Still gets me how someone claiming to be in the legal profession repeatedly promotes SPS conversion as a judicial solution. Pity the clients he misrepresents.
The government picked winners and losers in 2008. They arbitrarily decided to make all bondholders 100% whole, all the way down to the bottom-most unsecured creditor, but wiped out 100% of all pre-conservatorship equity holders' interests.
If new investors care about past government mistreatment of shareholders then all capital raises are already dead and nothing the government does now can change that. Which is why I think new investors won't care at all how past shareholders were treated as long as they get a good enough return (i.e. a low enough per-share re-IPO price).

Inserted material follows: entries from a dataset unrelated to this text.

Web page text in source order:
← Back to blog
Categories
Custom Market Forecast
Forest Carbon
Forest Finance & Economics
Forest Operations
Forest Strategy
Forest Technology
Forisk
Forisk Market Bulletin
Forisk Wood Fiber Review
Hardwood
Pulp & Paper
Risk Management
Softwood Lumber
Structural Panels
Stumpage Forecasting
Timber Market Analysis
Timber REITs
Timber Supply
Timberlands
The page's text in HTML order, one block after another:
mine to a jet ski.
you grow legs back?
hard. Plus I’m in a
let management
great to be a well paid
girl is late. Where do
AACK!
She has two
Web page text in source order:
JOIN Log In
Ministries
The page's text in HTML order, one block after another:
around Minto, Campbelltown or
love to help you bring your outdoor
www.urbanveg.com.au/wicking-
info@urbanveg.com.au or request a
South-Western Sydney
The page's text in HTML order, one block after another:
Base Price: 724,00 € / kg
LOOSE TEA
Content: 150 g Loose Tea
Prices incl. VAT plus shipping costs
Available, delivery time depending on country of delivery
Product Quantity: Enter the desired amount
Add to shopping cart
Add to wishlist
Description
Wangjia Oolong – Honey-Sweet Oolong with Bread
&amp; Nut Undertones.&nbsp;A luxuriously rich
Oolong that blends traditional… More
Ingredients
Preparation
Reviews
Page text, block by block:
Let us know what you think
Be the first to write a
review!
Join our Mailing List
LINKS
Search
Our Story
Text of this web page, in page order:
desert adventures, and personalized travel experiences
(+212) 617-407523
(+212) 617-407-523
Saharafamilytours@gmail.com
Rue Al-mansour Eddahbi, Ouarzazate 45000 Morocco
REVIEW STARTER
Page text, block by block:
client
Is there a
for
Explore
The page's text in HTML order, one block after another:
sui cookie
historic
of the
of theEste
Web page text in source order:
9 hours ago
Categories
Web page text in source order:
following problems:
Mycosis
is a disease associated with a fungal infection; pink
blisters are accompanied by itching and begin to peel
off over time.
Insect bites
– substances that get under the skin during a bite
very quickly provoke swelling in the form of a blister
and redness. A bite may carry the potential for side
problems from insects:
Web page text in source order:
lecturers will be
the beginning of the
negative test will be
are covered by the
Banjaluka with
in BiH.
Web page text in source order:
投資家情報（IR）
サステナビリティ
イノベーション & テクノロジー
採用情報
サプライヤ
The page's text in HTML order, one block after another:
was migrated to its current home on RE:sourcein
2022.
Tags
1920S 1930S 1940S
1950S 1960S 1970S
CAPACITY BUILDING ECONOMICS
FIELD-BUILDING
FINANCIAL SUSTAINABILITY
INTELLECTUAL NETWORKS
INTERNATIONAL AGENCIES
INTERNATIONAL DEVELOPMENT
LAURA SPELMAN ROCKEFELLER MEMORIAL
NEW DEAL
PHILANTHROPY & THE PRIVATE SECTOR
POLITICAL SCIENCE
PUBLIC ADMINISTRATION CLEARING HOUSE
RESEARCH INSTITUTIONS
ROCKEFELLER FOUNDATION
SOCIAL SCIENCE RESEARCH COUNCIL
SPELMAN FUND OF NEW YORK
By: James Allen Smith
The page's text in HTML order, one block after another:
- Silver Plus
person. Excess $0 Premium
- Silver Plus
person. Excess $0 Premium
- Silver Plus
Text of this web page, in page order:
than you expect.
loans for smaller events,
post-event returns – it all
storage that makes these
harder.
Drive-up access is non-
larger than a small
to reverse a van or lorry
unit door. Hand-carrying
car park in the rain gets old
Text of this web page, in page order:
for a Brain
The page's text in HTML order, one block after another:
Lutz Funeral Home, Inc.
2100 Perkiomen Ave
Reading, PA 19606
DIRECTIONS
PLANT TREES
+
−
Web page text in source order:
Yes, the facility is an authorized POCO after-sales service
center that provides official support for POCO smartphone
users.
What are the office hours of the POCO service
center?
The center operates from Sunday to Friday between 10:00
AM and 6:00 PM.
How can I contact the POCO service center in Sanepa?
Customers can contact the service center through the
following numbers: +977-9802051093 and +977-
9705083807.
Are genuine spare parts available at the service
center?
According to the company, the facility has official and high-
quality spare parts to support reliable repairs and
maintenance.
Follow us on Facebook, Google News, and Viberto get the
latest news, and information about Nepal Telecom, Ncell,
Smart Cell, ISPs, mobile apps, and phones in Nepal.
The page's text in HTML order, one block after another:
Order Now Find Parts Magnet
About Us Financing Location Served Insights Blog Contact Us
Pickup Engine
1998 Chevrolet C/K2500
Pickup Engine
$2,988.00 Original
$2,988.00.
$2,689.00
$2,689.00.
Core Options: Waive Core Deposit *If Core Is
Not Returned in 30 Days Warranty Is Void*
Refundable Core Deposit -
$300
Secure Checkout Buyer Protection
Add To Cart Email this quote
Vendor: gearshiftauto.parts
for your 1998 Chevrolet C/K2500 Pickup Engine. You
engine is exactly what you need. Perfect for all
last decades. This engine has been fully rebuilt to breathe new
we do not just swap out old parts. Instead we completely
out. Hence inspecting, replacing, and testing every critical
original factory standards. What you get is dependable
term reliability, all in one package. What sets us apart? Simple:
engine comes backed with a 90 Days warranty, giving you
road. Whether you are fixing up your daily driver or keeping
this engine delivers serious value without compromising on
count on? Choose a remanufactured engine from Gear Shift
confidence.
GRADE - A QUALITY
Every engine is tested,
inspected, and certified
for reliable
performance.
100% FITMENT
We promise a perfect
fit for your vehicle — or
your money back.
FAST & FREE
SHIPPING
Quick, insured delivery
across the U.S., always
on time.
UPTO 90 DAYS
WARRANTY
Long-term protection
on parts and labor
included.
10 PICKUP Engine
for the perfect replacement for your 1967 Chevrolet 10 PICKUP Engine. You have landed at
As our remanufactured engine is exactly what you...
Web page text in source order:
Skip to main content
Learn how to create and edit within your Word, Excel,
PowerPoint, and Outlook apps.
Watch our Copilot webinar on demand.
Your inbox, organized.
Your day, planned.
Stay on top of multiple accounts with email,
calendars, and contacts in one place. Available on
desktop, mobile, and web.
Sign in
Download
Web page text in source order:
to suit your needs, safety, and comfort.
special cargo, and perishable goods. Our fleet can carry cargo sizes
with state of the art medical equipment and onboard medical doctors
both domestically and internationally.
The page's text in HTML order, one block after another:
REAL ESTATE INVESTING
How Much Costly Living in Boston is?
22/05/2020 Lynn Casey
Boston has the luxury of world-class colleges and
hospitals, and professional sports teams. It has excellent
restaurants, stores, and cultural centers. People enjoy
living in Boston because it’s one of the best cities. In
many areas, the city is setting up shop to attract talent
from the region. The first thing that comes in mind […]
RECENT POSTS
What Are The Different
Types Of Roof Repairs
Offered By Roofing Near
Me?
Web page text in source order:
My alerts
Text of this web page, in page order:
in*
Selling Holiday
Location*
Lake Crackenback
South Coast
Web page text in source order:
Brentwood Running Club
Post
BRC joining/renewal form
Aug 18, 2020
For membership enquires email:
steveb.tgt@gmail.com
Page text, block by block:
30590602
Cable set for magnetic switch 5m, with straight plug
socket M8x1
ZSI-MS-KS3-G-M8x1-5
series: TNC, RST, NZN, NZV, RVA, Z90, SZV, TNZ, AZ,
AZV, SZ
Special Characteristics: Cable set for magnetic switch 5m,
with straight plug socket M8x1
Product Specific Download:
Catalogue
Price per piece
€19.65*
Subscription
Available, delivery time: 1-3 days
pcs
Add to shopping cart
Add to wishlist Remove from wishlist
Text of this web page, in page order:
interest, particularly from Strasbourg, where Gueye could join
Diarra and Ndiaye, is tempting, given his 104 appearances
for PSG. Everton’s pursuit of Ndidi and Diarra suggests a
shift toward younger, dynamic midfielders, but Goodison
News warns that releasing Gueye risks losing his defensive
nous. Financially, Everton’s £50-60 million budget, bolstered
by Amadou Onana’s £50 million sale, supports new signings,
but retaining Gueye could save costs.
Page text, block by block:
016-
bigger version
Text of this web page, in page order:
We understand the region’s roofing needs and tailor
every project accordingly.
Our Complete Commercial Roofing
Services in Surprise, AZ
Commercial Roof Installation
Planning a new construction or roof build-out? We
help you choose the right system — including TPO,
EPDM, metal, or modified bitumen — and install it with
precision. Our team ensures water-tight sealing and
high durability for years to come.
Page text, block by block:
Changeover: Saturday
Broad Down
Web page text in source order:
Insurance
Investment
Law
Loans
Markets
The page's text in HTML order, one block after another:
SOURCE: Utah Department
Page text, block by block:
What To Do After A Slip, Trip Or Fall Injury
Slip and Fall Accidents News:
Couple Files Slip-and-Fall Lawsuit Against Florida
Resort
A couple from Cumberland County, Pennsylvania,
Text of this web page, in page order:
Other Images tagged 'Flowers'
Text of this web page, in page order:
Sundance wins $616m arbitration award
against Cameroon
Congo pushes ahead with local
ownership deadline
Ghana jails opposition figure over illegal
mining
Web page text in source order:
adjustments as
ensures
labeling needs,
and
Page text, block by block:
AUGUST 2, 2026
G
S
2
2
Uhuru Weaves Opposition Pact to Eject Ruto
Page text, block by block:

He did say that, but he also published a capital rule that (perhaps coincidentally) had a gap between Tier 1 capital (to which the juniors contribute) and CET1 capital (to which they don't) almost exactly equal to $33B, the total stated value of the juniors. Sandra Thompson didn't change this.
The definition of core capital in HERA already restricts any capital raise to only commons and non-cumulative prefs, and the Tier 1/CET1 standards in Thompson's capital rule mean that even if the boards have free rein to raise capital however they want, it will either have to be all commons, or the juniors will have to be offered conversion to commons first to make room for more non-cumulative prefs to be issued.
And since the capital raises need to happen before conservatorship ends, the boards won't have any fiduciary duty to shareholders to worry about because HERA's succession clause will still be in effect at the time.